'''

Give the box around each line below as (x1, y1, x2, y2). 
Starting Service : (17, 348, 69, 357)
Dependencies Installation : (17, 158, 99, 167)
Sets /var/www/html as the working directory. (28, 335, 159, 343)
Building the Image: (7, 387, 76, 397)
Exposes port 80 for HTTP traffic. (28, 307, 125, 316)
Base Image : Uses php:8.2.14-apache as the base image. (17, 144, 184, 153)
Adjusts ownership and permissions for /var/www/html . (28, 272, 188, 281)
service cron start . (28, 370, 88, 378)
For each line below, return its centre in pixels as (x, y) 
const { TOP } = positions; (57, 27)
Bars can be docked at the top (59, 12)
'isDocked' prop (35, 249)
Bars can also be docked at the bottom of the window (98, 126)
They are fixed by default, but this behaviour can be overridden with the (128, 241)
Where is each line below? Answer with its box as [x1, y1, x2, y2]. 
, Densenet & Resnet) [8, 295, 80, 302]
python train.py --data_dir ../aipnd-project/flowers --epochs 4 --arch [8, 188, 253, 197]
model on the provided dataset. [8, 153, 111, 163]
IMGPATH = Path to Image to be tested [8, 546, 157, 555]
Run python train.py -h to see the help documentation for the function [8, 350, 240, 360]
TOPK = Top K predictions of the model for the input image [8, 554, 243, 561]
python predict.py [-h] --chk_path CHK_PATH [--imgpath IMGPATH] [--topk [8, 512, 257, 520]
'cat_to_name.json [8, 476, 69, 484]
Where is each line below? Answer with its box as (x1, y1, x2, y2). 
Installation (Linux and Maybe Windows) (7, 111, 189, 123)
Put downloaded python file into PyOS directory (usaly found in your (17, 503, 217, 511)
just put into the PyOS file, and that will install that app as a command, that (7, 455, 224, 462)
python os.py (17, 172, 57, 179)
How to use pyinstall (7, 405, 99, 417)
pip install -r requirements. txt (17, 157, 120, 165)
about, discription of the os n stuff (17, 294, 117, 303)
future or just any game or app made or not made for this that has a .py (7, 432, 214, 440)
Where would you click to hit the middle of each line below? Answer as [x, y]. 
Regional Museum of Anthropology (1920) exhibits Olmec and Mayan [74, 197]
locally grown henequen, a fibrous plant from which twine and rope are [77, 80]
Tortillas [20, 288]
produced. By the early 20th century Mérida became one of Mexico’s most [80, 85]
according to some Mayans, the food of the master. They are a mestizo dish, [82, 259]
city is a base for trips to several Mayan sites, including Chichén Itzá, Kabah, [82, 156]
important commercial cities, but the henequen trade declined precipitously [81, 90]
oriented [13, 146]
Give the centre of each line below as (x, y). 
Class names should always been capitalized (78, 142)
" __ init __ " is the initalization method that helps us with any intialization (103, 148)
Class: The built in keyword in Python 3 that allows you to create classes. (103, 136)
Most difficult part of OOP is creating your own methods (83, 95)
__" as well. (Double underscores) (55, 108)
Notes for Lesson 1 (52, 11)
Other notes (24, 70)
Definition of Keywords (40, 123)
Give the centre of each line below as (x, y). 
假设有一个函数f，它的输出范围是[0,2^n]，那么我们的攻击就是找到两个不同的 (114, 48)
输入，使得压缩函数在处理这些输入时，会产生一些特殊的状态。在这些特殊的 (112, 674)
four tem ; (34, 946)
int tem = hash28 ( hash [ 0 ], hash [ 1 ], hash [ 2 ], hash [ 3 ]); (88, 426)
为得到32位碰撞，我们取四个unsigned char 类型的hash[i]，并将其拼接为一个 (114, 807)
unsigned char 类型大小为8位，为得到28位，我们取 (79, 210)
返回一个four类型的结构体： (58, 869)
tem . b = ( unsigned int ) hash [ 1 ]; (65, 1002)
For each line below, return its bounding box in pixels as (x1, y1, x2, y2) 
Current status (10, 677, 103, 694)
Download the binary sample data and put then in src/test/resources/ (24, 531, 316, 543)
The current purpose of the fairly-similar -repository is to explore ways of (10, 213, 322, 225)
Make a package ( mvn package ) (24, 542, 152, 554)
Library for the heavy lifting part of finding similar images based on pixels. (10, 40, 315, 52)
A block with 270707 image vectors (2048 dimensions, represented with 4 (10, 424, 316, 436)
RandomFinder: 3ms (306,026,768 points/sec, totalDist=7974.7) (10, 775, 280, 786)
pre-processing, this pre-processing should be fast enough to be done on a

'''

## Instructions to follow
Exactly reproduce every line found in the records.

## Task response
Give the box around each line below as (x1, y1, x2, y2). 
Starting Service : (17, 348, 69, 357)
Dependencies Installation : (17, 158, 99, 167)
Sets /var/www/html as the working directory. (28, 335, 159, 343)
Building the Image: (7, 387, 76, 397)
Exposes port 80 for HTTP traffic. (28, 307, 125, 316)
Base Image : Uses php:8.2.14-apache as the base image. (17, 144, 184, 153)
Adjusts ownership and permissions for /var/www/html . (28, 272, 188, 281)
service cron start . (28, 370, 88, 378)
For each line below, return its centre in pixels as (x, y) 
const { TOP } = positions; (57, 27)
Bars can be docked at the top (59, 12)
'isDocked' prop (35, 249)
Bars can also be docked at the bottom of the window (98, 126)
They are fixed by default, but this behaviour can be overridden with the (128, 241)
Where is each line below? Answer with its box as [x1, y1, x2, y2]. 
, Densenet & Resnet) [8, 295, 80, 302]
python train.py --data_dir ../aipnd-project/flowers --epochs 4 --arch [8, 188, 253, 197]
model on the provided dataset. [8, 153, 111, 163]
IMGPATH = Path to Image to be tested [8, 546, 157, 555]
Run python train.py -h to see the help documentation for the function [8, 350, 240, 360]
TOPK = Top K predictions of the model for the input image [8, 554, 243, 561]
python predict.py [-h] --chk_path CHK_PATH [--imgpath IMGPATH] [--topk [8, 512, 257, 520]
'cat_to_name.json [8, 476, 69, 484]
Where is each line below? Answer with its box as (x1, y1, x2, y2). 
Installation (Linux and Maybe Windows) (7, 111, 189, 123)
Put downloaded python file into PyOS directory (usaly found in your (17, 503, 217, 511)
just put into the PyOS file, and that will install that app as a command, that (7, 455, 224, 462)
python os.py (17, 172, 57, 179)
How to use pyinstall (7, 405, 99, 417)
pip install -r requirements. txt (17, 157, 120, 165)
about, discription of the os n stuff (17, 294, 117, 303)
future or just any game or app made or not made for this that has a .py (7, 432, 214, 440)
Where would you click to hit the middle of each line below? Answer as [x, y]. 
Regional Museum of Anthropology (1920) exhibits Olmec and Mayan [74, 197]
locally grown henequen, a fibrous plant from which twine and rope are [77, 80]
Tortillas [20, 288]
produced. By the early 20th century Mérida became one of Mexico’s most [80, 85]
according to some Mayans, the food of the master. They are a mestizo dish, [82, 259]
city is a base for trips to several Mayan sites, including Chichén Itzá, Kabah, [82, 156]
important commercial cities, but the henequen trade declined precipitously [81, 90]
oriented [13, 146]
Give the centre of each line below as (x, y). 
Class names should always been capitalized (78, 142)
" __ init __ " is the initalization method that helps us with any intialization (103, 148)
Class: The built in keyword in Python 3 that allows you to create classes. (103, 136)
Most difficult part of OOP is creating your own methods (83, 95)
__" as well. (Double underscores) (55, 108)
Notes for Lesson 1 (52, 11)
Other notes (24, 70)
Definition of Keywords (40, 123)
Give the centre of each line below as (x, y). 
假设有一个函数f，它的输出范围是[0,2^n]，那么我们的攻击就是找到两个不同的 (114, 48)
输入，使得压缩函数在处理这些输入时，会产生一些特殊的状态。在这些特殊的 (112, 674)
four tem ; (34, 946)
int tem = hash28 ( hash [ 0 ], hash [ 1 ], hash [ 2 ], hash [ 3 ]); (88, 426)
为得到32位碰撞，我们取四个unsigned char 类型的hash[i]，并将其拼接为一个 (114, 807)
unsigned char 类型大小为8位，为得到28位，我们取 (79, 210)
返回一个four类型的结构体： (58, 869)
tem . b = ( unsigned int ) hash [ 1 ]; (65, 1002)
For each line below, return its bounding box in pixels as (x1, y1, x2, y2) 
Current status (10, 677, 103, 694)
Download the binary sample data and put then in src/test/resources/ (24, 531, 316, 543)
The current purpose of the fairly-similar -repository is to explore ways of (10, 213, 322, 225)
Make a package ( mvn package ) (24, 542, 152, 554)
Library for the heavy lifting part of finding similar images based on pixels. (10, 40, 315, 52)
A block with 270707 image vectors (2048 dimensions, represented with 4 (10, 424, 316, 436)
RandomFinder: 3ms (306,026,768 points/sec, totalDist=7974.7) (10, 775, 280, 786)
pre-processing, this pre-processing should be fast enough to be done on a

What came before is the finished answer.